La brecha entre dos mundos ha convertido el Mediterráneo en un cementerio. Miles de personas mueren al año cruzando esta frontera. Mientras, en el mar, chocan los Estados y las ONG, con visiones opuestas de la tragedia. Navegamos sobre el agujero más negro de esta crisis humanitaria, a orillas de Libia, en el buque de mando de la misión europea en la zona
EL ALMIRANTE Moreno Susanna, al mando de la operación Eunavfor Med, la misión europea desplegada en el Mediterráneo central para hacer frente a las redes de tráfico de personas, preside la mesa. Pide un “sit rep”, un informe de situación. Y entonces su camarote parece convertirse en una salita de teatro. Se abre la puerta y entra en escena el capitán de fragata Martín Prieto; cuenta que el resto de barcos “ya están en faena”. El Andrea Doria, un destructor italiano, atiende tres eventos SAR (de búsqueda y rescate). El Vos Hestia, embarcación de Save the Children, otros cuatro. El SeeFuchs, de una ONG alemana, se ocupa de uno más. El William B. Yeats, patrullero de guerra irlandés con nombre de poeta, rescata a otra patera. Han detectado una más a seis millas de Libia. El velero Astral, de la ONG española Proactiva Open Arms, está cerca. El Zeffiro, fragata italiana con cicatrices de varios conflictos, va de camino. Y el Cantabria, este buque español de aprovisionamiento en combate en el que navegamos, cuartel general de la misión europea, le sigue a 18 nudos. En resumen: hay 10 pateras, con un millar de migrantes, y un buen pedazo de Europa a un paso de Libia. Civiles, policías y militares. Solo faltan los últimos invitados. “¿Noticias de algún patrullero libio?”, pregunta el almirante. Su interlocutor tuerce el gesto. El superior cierra la escena: “Una buena batida antes de que sea de noche”. Es su decimoquinta jornada al frente de la misión. Y en este día tórrido, uno de esos en los que el cielo y el mar se confunden, se acuerda del consejo que le dio su colega italiano, antes del relevo: “Los días tienen 26 horas. Y cada instante cambia la situación”.

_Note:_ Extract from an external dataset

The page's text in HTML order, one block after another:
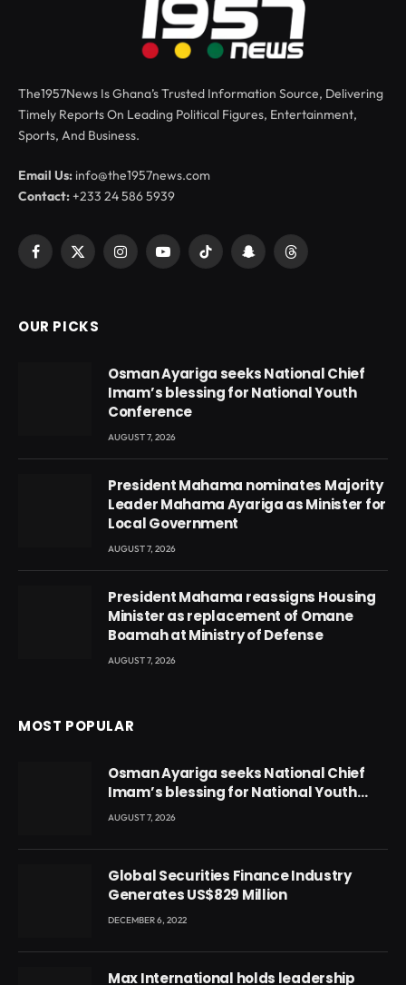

Es septiembre de 2017 y la brecha entre dos mundos ha convertido el Mediterráneo en un escenario imposible en el que chocan las ONG, el aparato militar y de seguridad europeo y Libia, ese agujero negro donde el tráfico de personas es uno de los pocos negocios que aún funcionan: mueve unos 5.000 millones de euros al año, más de lo que factura Inditex en España. Desde 2014, han llegado a Italia 600.000 personas por esta ruta del Mediterráneo central. Más de 10.000 han muerto en la travesía. Y, poco a poco, los actores en juego han ido manifestándose sobre el gran cementerio de las migraciones.

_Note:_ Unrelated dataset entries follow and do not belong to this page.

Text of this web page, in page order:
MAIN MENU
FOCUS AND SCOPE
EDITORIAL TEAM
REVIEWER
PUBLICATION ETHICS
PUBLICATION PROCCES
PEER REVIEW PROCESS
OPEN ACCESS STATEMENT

El Cantabria forma parte del contingente institucional de la UE. Un buque de la Armada española, de 174 metros de eslora y 23 de manga, con helicóptero en la popa, dotación de más de 150 marineros españoles y un Estado Mayor formado por 45 oficiales de 15 países de la UE. Para darles cobijo, han desplegado un tetris de contenedores en cubierta. Unos sirven de cuartel de campaña. Otros, de dormitorios, y en su interior se mezclan los ronquidos del continente. El reloj se ha adelantado una hora, para seguir una jornada más racional. Las misas se ofician en latín, para que todos las sigan. En el salón de oficiales se ve la CNN en inglés. Mientras se asean, un español, un italiano y un finlandés comentan: “Creo que los siguientes saldrán de Sabratha [ciudad de Libia]”. Y, a bordo, llevan un librito ya curtido con el listado de ONG en la zona.
Cooperantes y voluntarios se lanzaron en tromba al mar ante la alerta humanitaria. En 2015, realizaban un 5% de los rescates. En 2016 ya se ocupaban del 40%. Llegaron a superar la decena de buques. Pero las ONG se han visto diezmadas tras “una campaña concertada de calumnias”, según Amnistía Internacional. Han sido acusadas de provocar un efecto llamada y de colaborar con redes criminales. Fabrice Leggeri, director de Frontex, la agencia de fronteras europea, denunció en agosto que los barcos de las ONG recogían inmigrantes cada vez más cerca de las costas libias, con lo que los traficantes sobrecargaban aún más las barcas y reducían el combustible. Su falta de cooperación con las autoridades, añadió, volvía “aún más complicado conseguir información sobre redes de tráfico y abrir investigaciones”. Donde unos veían una emergencia, otros, una oportunidad perdida de atacar el negocio ilegal. Para algunas voces críticas, las ONG eran “taxis” para inmigrantes. “Se instaló la idea de que éramos el problema, una mentira malintencionada”, dice Hernán del Valle, director de Asuntos Humanitarios de Médicos Sin Fronteras. “Nos quisieron quitar de en medio porque la exposición mediática de la tragedia es políticamente incómoda”.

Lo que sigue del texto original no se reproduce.